Un petit aparté pour vous raconter une (trois en fait) conversation avec un GI revenu d’Irak.
Oulala la situation est grave. Les seuls points positifs que j’ai entendu, c’est qu’il y avait un interprète dans chaque unité (10 hommes).
Les trois gars que j’ai rencontrés été bien atteins. Le premier était pratiquement muet, l’autre beugle, et l’autre traumatisé. Les gars là-bas sont totalement impuissants. Ils font des rondes inutiles où ils risquent leur vie, et ils ne peuvent rien résoudre. Les gars s’en merdent comme des cons, et tournent en ronds. Donc ils deviennent fous et se droguent. Le gars disait que beaucoup, beaucoup en prenaient, et que sur 6 gars, 5 étaient fous. Je n’essaye pas de démontrer que la drogue rends fou (quoique), mais que la situation est grave là-bas. Il m’a raconté aussi comment ils ramenaient des filles… Bref le joli Vietnam d’Apocalypse Now.
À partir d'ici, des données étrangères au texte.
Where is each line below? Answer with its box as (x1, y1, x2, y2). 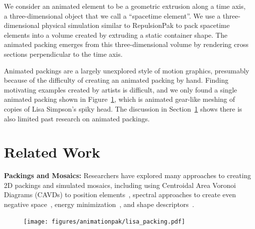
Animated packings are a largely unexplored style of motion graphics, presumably (4, 65, 250, 75)
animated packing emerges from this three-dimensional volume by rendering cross (4, 39, 249, 49)
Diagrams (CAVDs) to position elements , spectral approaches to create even (4, 189, 236, 200)
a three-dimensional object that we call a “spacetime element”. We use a (4, 10, 221, 21)
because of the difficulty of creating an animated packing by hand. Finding (4, 75, 229, 85)
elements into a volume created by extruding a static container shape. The (4, 29, 228, 40)
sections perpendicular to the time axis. (4, 48, 123, 59)
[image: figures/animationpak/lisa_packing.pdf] (24, 218, 185, 225)
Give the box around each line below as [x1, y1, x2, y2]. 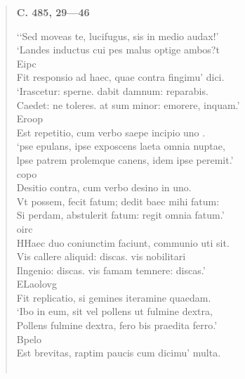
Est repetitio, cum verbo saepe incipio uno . [16, 124, 206, 139]
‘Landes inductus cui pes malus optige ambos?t [16, 42, 220, 57]
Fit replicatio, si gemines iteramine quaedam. [16, 290, 211, 304]
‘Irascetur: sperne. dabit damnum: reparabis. [16, 83, 208, 98]
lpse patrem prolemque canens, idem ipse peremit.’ [16, 152, 234, 167]
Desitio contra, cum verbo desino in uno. [16, 180, 192, 195]
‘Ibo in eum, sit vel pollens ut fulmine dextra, [16, 304, 213, 319]
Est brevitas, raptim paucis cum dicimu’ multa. [16, 345, 221, 360]
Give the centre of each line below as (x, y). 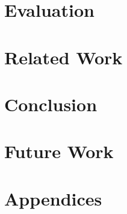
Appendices (53, 198)
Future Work (59, 151)
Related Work (63, 57)
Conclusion (51, 104)

Il me disait que les irakiens faisaient rarement de prisonniers, et souvent des décapitations. Il n’a pas réussi à me dire ce que les GI faisaient aux irakiens. Mais il disait que les contacts étaient extrêmement difficiles à gérer, les bavures fréquentes. Un de ces collègues lui disait qu’il commençait à croire en Allah, parce que dès qu’il tué un irakien, il avait l’impression de le voir peu de temps après. Il se demandait si Allah ne les renvoyés pas à chaque fois sur terre pour continuer à ce battre. Que ce n’était pas significatif d’en tuer un puisque il allait revenir le lendemain. J’avais parfois l’impression qu’il ne parlait pas d’irakiens, mais de simples fourmis.
Il me disait que certains irakiens les remerciaient, surtout au début, mais que maintenant ils préfèrent les voir partir. Le gars dénigrait les irakiens malgré lui, c’était un bon gars touché par la guerre. C’était un gars d’origine colombienne. Il avait atterri bien jeune à Miami pour vivre le rêve américain. Bien des années après pour obtenir sa nationalité, il est parti faire son « tour » (« tour » de je ne sais plus quoi, enfin l’armée). Bien sûr tous ceux qui veulent la nationalité son bienvenus, et envoyés en Irak. C’est aussi eux qui tombent les premiers. Maintenant le GI voulait seulement revenir ici, renoncer à la nationalité US, et apprendre l’espagnol… On a discuté de ça sur les remparts de Cartagena, face à la mer, autour de quelques bières.
C’est aussi pour tous ceux qui appuyaient cette guerre il y a déjà 4 ans.
5'000 GI
42'000 irakien
Beaucoup d’armes vendues
Et quelques barils…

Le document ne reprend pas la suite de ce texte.